### Work order
Starting from the line that contains "1 . Zadanie", give back every line through the end of the listing exactly as written and no other line.

(The data)

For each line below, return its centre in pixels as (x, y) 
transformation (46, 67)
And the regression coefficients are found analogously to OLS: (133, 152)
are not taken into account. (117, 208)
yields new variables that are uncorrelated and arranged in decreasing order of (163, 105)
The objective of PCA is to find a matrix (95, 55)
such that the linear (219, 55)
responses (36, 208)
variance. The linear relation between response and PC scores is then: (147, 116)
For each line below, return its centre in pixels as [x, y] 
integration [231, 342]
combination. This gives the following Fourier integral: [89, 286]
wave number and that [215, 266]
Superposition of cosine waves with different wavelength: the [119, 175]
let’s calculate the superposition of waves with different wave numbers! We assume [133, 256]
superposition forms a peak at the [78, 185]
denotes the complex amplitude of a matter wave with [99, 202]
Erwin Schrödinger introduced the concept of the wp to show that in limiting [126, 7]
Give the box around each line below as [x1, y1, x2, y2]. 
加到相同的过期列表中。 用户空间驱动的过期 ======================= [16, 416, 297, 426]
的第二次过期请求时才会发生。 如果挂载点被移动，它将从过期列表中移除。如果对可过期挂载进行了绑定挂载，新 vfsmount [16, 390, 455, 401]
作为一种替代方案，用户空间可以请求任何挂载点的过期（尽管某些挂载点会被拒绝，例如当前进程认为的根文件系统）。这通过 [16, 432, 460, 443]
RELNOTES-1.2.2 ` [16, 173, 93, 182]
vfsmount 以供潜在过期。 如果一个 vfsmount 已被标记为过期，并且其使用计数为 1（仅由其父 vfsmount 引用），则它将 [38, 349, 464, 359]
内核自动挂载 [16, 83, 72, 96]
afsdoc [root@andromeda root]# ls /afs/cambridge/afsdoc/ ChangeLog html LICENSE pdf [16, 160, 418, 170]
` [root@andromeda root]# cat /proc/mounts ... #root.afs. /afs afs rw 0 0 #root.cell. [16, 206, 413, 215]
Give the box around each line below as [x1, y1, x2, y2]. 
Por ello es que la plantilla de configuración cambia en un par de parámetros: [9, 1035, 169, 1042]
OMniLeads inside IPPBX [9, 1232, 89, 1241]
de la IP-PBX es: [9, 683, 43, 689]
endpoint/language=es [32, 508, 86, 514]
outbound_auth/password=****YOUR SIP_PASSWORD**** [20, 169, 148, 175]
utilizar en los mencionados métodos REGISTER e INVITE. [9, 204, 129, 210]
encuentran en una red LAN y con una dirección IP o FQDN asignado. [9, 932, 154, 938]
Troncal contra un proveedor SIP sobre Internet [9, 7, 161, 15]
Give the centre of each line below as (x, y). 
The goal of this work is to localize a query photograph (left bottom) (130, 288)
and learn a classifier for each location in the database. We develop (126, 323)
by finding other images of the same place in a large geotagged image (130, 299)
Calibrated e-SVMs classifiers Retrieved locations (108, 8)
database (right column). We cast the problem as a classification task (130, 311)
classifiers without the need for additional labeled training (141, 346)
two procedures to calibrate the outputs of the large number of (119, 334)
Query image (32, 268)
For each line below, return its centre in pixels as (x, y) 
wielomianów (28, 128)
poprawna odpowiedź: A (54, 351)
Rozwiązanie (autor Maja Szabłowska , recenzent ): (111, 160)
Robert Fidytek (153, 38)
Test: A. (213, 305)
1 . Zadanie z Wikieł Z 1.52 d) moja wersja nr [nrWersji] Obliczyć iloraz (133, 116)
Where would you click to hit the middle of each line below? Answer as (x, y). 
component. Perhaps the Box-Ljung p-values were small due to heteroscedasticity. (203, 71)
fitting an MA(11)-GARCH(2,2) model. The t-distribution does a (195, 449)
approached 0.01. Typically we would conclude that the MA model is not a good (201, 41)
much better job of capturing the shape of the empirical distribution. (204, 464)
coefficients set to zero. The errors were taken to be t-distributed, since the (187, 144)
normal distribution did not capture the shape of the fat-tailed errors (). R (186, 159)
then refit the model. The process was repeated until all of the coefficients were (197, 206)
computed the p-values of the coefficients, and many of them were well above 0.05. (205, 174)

(End The data)

### Output
1 . Zadanie z Wikieł Z 1.52 d) moja wersja nr [nrWersji] Obliczyć iloraz (133, 116)
Where would you click to hit the middle of each line below? Answer as (x, y). 
component. Perhaps the Box-Ljung p-values were small due to heteroscedasticity. (203, 71)
fitting an MA(11)-GARCH(2,2) model. The t-distribution does a (195, 449)
approached 0.01. Typically we would conclude that the MA model is not a good (201, 41)
much better job of capturing the shape of the empirical distribution. (204, 464)
coefficients set to zero. The errors were taken to be t-distributed, since the (187, 144)
normal distribution did not capture the shape of the fat-tailed errors (). R (186, 159)
then refit the model. The process was repeated until all of the coefficients were (197, 206)
computed the p-values of the coefficients, and many of them were well above 0.05. (205, 174)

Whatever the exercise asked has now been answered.